Connect PagerDuty to ChatGPT: Manage Incidents and Schedules

If you need to connect PagerDuty to ChatGPT to automate incident response, manage on-call schedules, or orchestrate IT operations, you need a Model Context Protocol (MCP) server. This server acts as the translation layer between ChatGPT's tool calls and PagerDuty's REST APIs. You can either build and maintain this infrastructure yourself, or use a managed integration platform like Truto to dynamically generate a secure, authenticated MCP server URL.

Giving a Large Language Model (LLM) read and write access to a critical enterprise system like PagerDuty is an engineering challenge. You have to handle OAuth 2.0 token lifecycles, map massive JSON schemas to MCP tool definitions, and deal with PagerDuty's specific rate limits. Every time PagerDuty updates an endpoint or deprecates a field, you have to update your server code, redeploy, and test the integration. This guide breaks down exactly how to use Truto to generate a secure, managed MCP server for PagerDuty, connect it natively to ChatGPT, and execute complex workflows using natural language.

If your team uses Claude, check out our guide on connecting PagerDuty to Claude or explore our broader architectural overview on connecting PagerDuty to AI Agents.

The Engineering Reality of the PagerDuty API

A custom MCP server is a self-hosted integration layer. While the open MCP standard provides a predictable way for models to discover tools, the reality of implementing it against PagerDuty's APIs is painful. You aren't just integrating a simple list of tickets - you are dealing with a complex hierarchy of incidents, alerts, log entries, and schedules, all of which have different design patterns, error formats, and operational quirks.

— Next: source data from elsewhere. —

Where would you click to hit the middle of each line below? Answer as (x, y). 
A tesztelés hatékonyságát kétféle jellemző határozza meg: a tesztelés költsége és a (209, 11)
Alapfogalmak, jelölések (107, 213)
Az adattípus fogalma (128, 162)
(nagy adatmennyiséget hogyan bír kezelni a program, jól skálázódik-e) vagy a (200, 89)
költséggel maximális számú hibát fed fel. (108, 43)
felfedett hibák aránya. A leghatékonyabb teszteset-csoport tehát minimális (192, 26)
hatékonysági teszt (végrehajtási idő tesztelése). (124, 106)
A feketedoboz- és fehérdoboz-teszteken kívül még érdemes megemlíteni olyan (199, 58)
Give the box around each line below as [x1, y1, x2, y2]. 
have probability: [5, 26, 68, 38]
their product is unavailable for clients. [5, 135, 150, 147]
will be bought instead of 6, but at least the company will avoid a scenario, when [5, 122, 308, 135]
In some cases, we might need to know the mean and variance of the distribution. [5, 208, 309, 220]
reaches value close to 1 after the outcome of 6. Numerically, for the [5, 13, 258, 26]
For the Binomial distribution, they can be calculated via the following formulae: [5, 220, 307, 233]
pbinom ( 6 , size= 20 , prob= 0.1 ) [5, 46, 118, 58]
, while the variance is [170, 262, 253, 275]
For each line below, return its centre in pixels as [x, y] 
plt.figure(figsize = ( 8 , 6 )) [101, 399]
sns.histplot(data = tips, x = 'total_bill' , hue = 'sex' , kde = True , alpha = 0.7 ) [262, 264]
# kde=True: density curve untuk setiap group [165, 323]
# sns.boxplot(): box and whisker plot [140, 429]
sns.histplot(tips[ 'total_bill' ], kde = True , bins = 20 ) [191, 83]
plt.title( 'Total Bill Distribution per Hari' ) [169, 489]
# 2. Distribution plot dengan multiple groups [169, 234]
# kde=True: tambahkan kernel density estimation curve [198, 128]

If you decide to build a custom MCP server for PagerDuty, you own the entire API lifecycle. Here are the specific integration challenges that break standard CRUD assumptions when working with PagerDuty:

The Incident vs. Alert Hierarchy

PagerDuty separates incidents from the underlying alerts that triggered them. An LLM might say "show me the payload of this incident," but the incident object itself does not contain the raw monitoring payload. To get that, the MCP server must know to query the /incidents/{id}/alerts endpoint, parse the specific alert bodies, and map the custom context keys back to the LLM. If your tool definitions do not explicitly separate incidents and alerts, the LLM will hallucinate data that it assumes should be present on the incident record.

Offset Pagination and Cursors

When an LLM requests a list of historical incidents or audits a massive schedule, it cannot ingest 10,000 records at once. PagerDuty heavily relies on limit and offset cursors for pagination on older endpoints, while newer endpoints use different cursor structures. You have to write the logic to handle these pagination cursors and explicitly instruct the LLM to pass cursor values back unchanged to fetch the next set of records. Without this, the model will simply repeat the same API call infinitely.

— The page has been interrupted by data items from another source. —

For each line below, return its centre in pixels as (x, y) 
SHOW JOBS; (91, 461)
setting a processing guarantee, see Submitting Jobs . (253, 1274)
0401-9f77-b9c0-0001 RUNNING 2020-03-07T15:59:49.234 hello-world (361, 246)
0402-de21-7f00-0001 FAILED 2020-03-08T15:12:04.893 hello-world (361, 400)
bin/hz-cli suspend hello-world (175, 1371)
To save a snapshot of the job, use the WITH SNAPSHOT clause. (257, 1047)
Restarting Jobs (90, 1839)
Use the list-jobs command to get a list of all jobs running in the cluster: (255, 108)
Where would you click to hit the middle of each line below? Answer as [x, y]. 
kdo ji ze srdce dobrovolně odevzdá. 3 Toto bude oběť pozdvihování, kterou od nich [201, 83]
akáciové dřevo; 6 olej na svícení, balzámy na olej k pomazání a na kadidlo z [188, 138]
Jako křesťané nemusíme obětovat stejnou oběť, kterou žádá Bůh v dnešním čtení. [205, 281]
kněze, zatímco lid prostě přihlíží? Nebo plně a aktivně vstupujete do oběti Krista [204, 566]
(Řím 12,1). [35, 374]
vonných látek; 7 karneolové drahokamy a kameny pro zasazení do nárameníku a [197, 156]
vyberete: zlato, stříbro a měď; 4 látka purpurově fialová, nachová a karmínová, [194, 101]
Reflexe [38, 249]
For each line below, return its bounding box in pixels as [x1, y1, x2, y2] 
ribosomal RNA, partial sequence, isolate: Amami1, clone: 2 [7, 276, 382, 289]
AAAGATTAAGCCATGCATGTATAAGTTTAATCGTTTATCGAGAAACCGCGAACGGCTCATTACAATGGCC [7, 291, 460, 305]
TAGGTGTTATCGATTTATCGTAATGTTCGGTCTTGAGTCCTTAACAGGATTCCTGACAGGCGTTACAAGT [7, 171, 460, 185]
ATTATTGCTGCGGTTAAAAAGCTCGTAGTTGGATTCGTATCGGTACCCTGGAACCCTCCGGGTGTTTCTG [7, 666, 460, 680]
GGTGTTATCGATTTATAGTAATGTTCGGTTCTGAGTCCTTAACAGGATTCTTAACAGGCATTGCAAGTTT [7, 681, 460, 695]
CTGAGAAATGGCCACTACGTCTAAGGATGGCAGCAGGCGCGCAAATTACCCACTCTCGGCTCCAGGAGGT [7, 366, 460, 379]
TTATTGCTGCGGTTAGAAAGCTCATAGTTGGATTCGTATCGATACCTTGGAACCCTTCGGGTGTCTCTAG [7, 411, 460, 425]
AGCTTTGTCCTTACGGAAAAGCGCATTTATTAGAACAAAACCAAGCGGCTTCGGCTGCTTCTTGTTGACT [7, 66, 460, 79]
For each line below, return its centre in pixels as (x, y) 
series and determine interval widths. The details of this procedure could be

Rate Limits and 429 Errors

PagerDuty enforces strict, tier-based rate limits. For example, standard REST API endpoints are typically capped at 900 requests per minute per account, while some reporting endpoints have much lower limits. When an LLM is rapidly scanning log entries to build a post-mortem, it is very easy to trigger a 429 Too Many Requests error.

It is critical to note how Truto handles this: Truto does not retry, throttle, or apply automatic backoff on rate limit errors. When the upstream PagerDuty API returns an HTTP 429, Truto passes that error directly back to the caller. Truto normalizes upstream rate limit information into standardized headers (ratelimit-limit, ratelimit-remaining, ratelimit-reset) per the IETF spec. The caller - in this case, ChatGPT or your agent orchestrator - is entirely responsible for reading these headers, interpreting the reset time, and implementing its own retry or backoff logic.

The Managed MCP Approach

Instead of forcing your engineering team to build boilerplate infrastructure, deal with OAuth token refreshes, and map complex schemas to JSON-RPC 2.0 format, you can use Truto.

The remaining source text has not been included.